CIO - Not so long ago, if Underwriters Laboratories Inc. needed to add three additional servers worth of computing power in three weeks, the company just bought three new units, says Kent Walker, manager of computer operations at UL. With more time for capacity analysis -- which is both labor- and time-intensive -- Walker might be able to shift resources around and stave off such purchases. But when the need is immediate, there's no time for that.
That's why CiRBA Inc.'s data center intelligence tool appealed to Walker. The product is designed to automatically analyze a server installation and recommend ways to consolidate hardware using virtual servers instead of physical ones. Walker asked CiRBA for a 100-server trial evaluation, to see if the vendor could help rein in his sprawl of underutilized servers.

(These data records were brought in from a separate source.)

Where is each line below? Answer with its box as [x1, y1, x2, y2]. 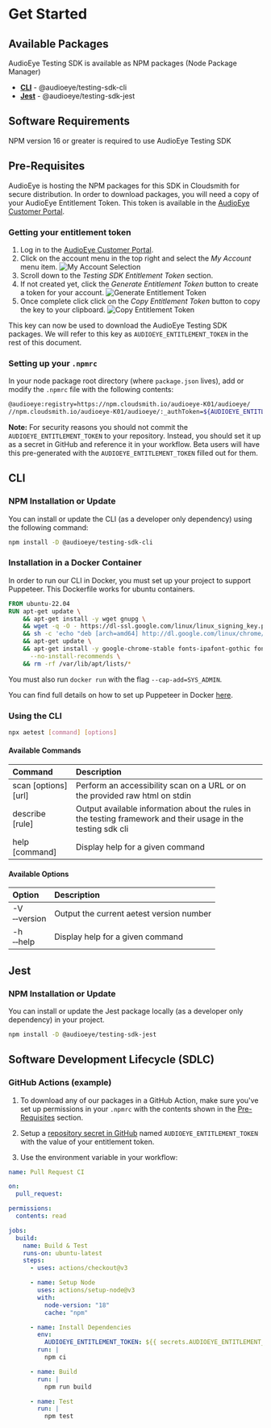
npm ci [44, 1353, 67, 1362]
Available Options [8, 869, 69, 879]
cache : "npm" [44, 1309, 89, 1317]
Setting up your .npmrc [8, 357, 98, 369]
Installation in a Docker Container [8, 557, 143, 569]
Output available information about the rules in [75, 804, 252, 815]
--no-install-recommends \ [29, 652, 121, 660]
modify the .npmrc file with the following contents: [8, 385, 174, 395]
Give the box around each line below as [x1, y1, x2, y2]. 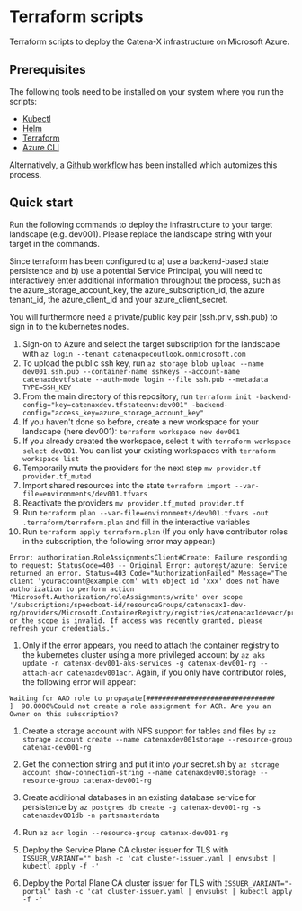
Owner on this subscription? [9, 709, 119, 718]
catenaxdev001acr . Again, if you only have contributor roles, [67, 667, 287, 678]
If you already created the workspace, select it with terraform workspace [22, 435, 292, 446]
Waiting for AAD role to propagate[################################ [9, 694, 276, 703]
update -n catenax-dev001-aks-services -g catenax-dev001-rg [22, 659, 257, 668]
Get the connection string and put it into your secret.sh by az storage [22, 759, 280, 770]
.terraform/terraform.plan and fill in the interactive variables [22, 516, 251, 527]
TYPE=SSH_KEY [22, 383, 72, 392]
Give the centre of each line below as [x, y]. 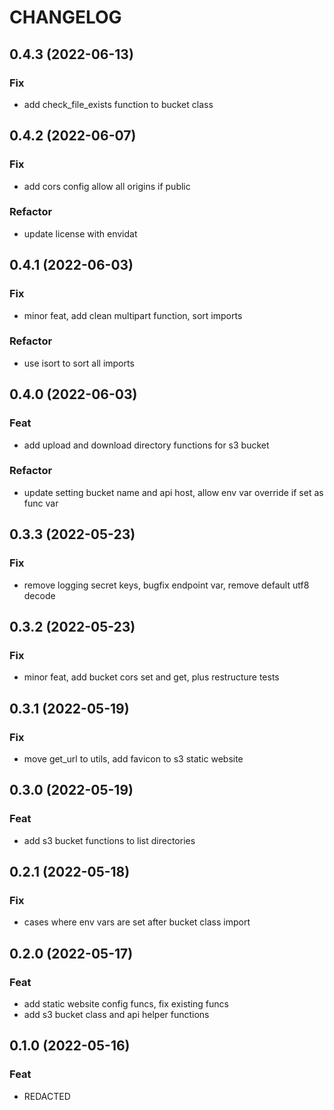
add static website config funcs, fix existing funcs [126, 1003]
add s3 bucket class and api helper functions [116, 1014]
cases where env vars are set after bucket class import [137, 922]
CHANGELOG [65, 17]
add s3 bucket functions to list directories [109, 840]
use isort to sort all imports [79, 363]
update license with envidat [80, 233]
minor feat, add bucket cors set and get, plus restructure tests [151, 677]
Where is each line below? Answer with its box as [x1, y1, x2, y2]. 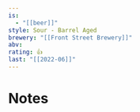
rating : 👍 [8, 48, 44, 56]
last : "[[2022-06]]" [8, 56, 77, 64]
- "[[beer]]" [15, 19, 59, 27]
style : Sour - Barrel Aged [8, 26, 97, 34]
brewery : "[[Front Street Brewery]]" [8, 33, 133, 42]
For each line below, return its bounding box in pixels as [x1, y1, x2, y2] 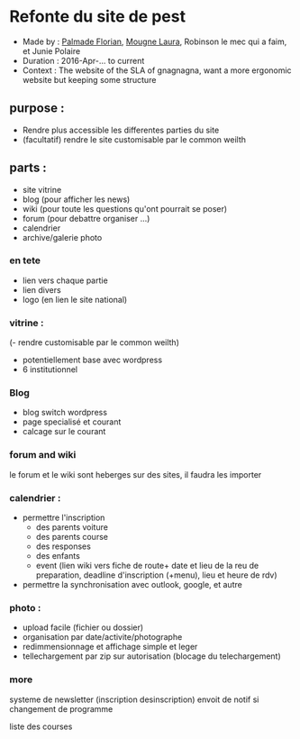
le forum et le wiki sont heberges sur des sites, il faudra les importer [9, 469, 262, 479]
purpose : [9, 101, 65, 116]
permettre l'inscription [22, 512, 105, 524]
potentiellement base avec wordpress [22, 354, 163, 366]
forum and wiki [9, 449, 77, 461]
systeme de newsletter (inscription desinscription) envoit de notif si [9, 694, 259, 705]
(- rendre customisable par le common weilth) [9, 337, 180, 348]
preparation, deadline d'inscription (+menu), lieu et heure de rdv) [35, 570, 277, 580]
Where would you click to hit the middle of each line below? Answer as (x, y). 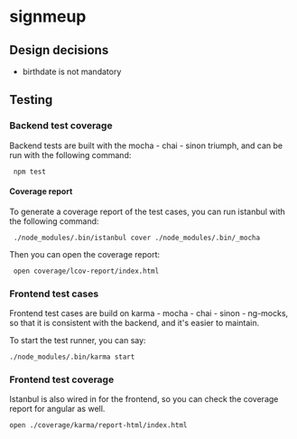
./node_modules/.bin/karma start (72, 357)
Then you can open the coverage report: (85, 254)
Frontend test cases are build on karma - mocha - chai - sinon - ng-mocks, (149, 313)
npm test (30, 172)
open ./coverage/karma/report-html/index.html (98, 425)
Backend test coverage (61, 126)
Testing (31, 100)
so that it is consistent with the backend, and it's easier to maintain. (135, 323)
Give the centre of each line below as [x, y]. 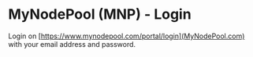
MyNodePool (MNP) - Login [100, 14]
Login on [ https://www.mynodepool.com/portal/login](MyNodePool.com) [126, 36]
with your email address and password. [72, 44]
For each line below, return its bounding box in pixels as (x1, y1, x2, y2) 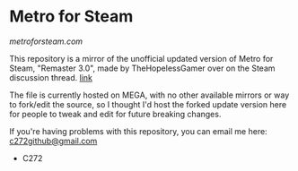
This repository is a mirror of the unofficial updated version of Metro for (9, 53, 274, 64)
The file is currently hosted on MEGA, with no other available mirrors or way (9, 90, 290, 100)
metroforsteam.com (9, 36, 83, 47)
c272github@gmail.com (9, 135, 98, 146)
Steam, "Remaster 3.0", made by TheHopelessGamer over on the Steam (9, 63, 276, 73)
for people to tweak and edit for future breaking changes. (9, 108, 222, 119)
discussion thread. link (9, 72, 92, 82)
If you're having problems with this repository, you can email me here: (9, 125, 267, 136)
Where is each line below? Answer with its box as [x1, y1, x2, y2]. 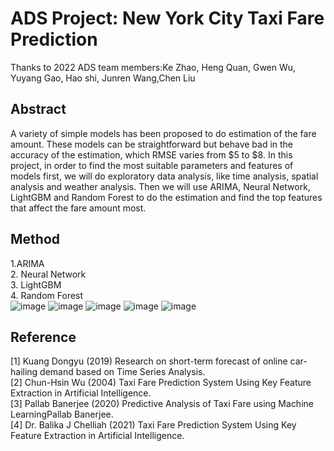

"They dazzled us," Walker says.
Other tools can tackle pieces of the analysis, such as examining server utilization levels to plan capacity. But CiRBA's tool is comprehensive, letting users factor in technical, business and workload constraints specific to their organizations, analysts say. A financial institution, for instance, might need to stipulate that its trading and research groups not share the same virtual servers because of regulatory requirements.
CiRBA gathers information about the data center in a variety of ways, including agent and agentless discovery mechanisms, and stores the details in a central repository. The tool then applies rules and constraints, builds a multidimensional model of the data center and spits out answers on the best way to optimize it, whether it's a physical server farm, a virtual environment or a mixture of both.
"Very few people have the majority of their servers virtualized, so our customers tend to put it on everything. They get a lot of visibility into both" their physical and virtual environments, says Andrew Hillier, CiRBA's co-founder and chief technology officer.
CiRBA's Version 4.6, released last month, added advanced benchmarking to enable users to analyze how specific server workloads would perform on any virtualization platform and fit with other resources. It also built in probability analysis and workload-scoring strategies that factor in the risk and service levels an organization is willing to accept, as well as advanced network and storage analysis.
With those new features, the tool for the first time can be used to model how applications will perform on IBM's System z mainframes and determine which workloads running in Unix- or x86-based environments might be better suited to mainframes.
The upcoming 5.0 version, due in the summer, will build dynamic models of the data center, tracking daily changes, according to Hillier. A subsequent fall release is expected to provide tighter integration with major system management frameworks, as well as enhanced support for storage analysis, he adds.